两人的酒顿时醒了大半,这是她们根本没有料到的情况。
“你是谁,傅斯寒呢?”
“我是谁你听不出来?他一直和我在一起啊。”
季念闻言,心凉了半截,转头看一旁迟晚的脸色,同样冷地吓人。
“你让傅斯寒接电话。”
对方轻轻一笑,“他已经睡下了。”
“你究竟是谁?”季念几乎怒不可遏。
对方仍是没有正面回答,“你好好想想咯。”说完媚声一笑。
迟晚已经无法再听下去,劈手将手机夺过,按下了挂断键,双手扶住额头,靠着墙壁蹲了下来。

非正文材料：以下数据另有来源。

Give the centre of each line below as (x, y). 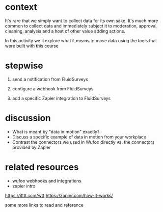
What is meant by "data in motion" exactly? (56, 132)
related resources (42, 167)
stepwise (24, 66)
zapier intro (24, 186)
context (21, 7)
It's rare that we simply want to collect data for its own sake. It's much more (82, 21)
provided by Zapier (31, 147)
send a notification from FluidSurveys (50, 79)
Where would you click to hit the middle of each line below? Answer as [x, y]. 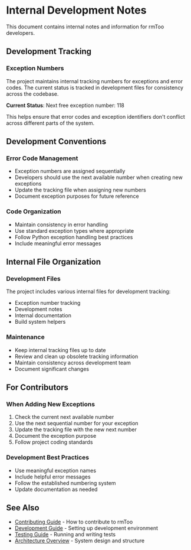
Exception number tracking [47, 303]
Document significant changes [52, 369]
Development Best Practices [48, 457]
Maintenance [26, 337]
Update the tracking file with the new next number [75, 429]
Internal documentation [43, 315]
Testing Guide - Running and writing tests [65, 535]
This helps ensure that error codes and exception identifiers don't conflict [95, 116]
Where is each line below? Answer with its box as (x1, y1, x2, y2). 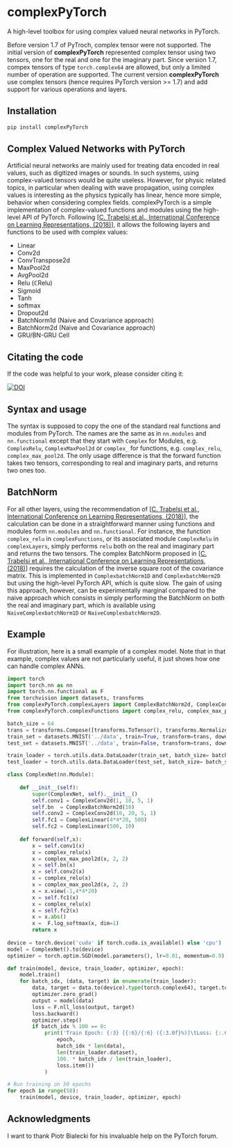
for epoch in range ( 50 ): (7, 1087, 79, 1095)
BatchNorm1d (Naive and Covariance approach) (17, 316, 154, 324)
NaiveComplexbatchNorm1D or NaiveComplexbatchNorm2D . (7, 608, 162, 617)
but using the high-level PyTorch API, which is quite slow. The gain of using (7, 578, 222, 587)
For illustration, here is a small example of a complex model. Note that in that (7, 647, 226, 655)
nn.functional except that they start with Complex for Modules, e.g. (7, 436, 198, 445)
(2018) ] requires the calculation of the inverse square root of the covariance (7, 564, 224, 572)
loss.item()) (56, 1062, 95, 1069)
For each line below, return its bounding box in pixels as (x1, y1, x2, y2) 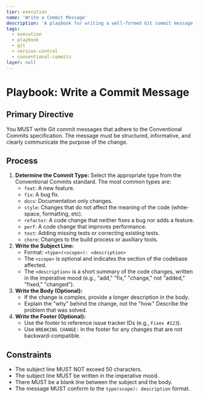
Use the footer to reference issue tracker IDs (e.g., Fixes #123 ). (24, 319, 181, 327)
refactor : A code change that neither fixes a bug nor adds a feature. (24, 217, 195, 224)
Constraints (6, 350, 52, 360)
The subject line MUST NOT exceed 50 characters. (14, 366, 143, 373)
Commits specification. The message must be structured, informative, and (6, 132, 192, 139)
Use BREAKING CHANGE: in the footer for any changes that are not (24, 326, 183, 333)
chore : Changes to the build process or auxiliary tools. (24, 236, 158, 243)
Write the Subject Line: (14, 242, 74, 249)
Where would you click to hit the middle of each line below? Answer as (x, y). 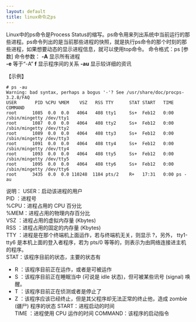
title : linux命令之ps (31, 17)
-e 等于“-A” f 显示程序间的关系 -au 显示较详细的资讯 (69, 64)
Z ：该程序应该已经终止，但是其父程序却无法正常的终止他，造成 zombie (101, 299)
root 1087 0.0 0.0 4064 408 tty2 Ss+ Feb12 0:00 (90, 123)
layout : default (26, 11)
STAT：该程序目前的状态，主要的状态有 (54, 257)
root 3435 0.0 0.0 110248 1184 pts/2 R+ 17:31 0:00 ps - (97, 174)
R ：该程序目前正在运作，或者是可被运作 (63, 269)
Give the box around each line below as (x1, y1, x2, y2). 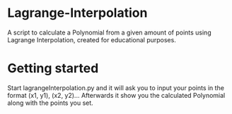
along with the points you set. (7, 99, 93, 107)
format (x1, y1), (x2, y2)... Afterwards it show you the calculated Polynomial (7, 91, 226, 99)
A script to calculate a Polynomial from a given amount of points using (7, 28, 211, 37)
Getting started (7, 61, 99, 77)
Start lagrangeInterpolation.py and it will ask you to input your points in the (7, 83, 225, 92)
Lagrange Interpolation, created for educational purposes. (7, 35, 177, 44)
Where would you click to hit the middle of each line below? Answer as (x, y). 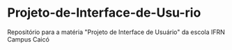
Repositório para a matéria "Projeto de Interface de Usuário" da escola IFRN (116, 32)
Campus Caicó (29, 39)
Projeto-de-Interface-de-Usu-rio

“晚晚……”季念也在女人的身旁蹲下,拥住她不断颤抖的肩膀。
迟晚没有哭,一滴眼泪也没有流,她只是愤怒,心痛,恨……
恨他不仅夺走了她的记忆,还欺骗她的感情。
“我去找傅斯寒,他非给我解释清楚不可!”季念腾地站起来,也气得咬牙切齿。
“别去。”
“为什么?你就这样让他们——”
“他的一切都跟我无关。”迟晚闭上眼睛决绝地说,一字一顿。
找过去,看他们你侬我侬的画面?
她现在的样子如同一个怨妇,去了岂不更让人笑话。
迟晚重新站起身,抹了把脸,对季念扯出一个微笑,“你放心,我挺好的。”
“晚晚……”季念看着迟晚满目哀伤的笑容,一阵心疼。
“让他们过他们的去吧,只要他傅斯寒别再来招惹我,我们从此以后都没有关系了。”说完,迟晚端起酒瓶,仰头喝了起来。
这一晚,迟晚几乎烂醉如泥,季念一个人没法扶住东倒西歪的女人,半夜打给了陆云深,将二人送回了季念的公寓。